PROBLEM TO WORK ON —
Tally the lines containing "Rajas" in this data. Respond with the tally alone.

--- START ---

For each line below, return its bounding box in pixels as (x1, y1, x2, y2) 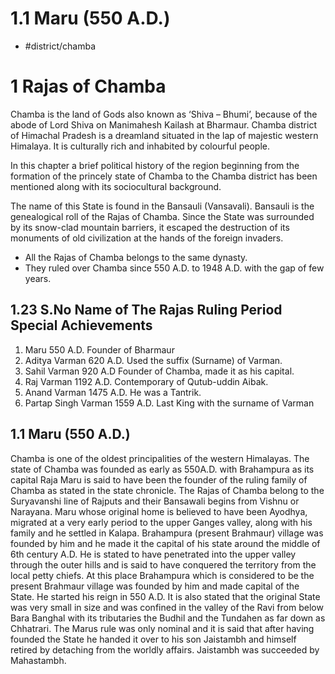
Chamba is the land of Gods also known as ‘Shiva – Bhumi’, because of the (10, 108, 318, 120)
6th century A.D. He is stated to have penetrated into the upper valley (10, 548, 297, 560)
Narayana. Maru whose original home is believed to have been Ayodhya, (10, 505, 308, 517)
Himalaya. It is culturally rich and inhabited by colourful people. (10, 140, 270, 152)
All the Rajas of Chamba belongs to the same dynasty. (24, 251, 248, 263)
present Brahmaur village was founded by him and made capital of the (10, 580, 300, 592)
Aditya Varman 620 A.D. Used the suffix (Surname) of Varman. (24, 354, 283, 366)
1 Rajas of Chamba (10, 75, 167, 98)
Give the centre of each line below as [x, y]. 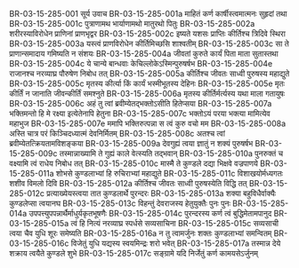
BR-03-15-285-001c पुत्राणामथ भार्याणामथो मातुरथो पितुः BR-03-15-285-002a [132, 24]
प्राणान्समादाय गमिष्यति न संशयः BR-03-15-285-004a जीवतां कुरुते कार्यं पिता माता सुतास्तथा [144, 54]
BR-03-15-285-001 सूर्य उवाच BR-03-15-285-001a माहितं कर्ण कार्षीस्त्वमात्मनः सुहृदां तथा [148, 14]
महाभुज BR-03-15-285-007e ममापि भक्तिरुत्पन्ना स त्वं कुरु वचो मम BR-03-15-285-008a [148, 123]
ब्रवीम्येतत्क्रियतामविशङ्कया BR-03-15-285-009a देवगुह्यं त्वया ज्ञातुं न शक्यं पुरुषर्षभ [131, 143]
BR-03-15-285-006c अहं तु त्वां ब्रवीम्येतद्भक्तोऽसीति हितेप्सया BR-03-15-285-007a [141, 103]
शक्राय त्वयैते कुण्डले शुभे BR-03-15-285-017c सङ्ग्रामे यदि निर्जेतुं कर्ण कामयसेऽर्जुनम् [134, 253]
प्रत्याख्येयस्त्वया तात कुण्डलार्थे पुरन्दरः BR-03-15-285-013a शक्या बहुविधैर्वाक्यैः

--- END ---

RESULT —
2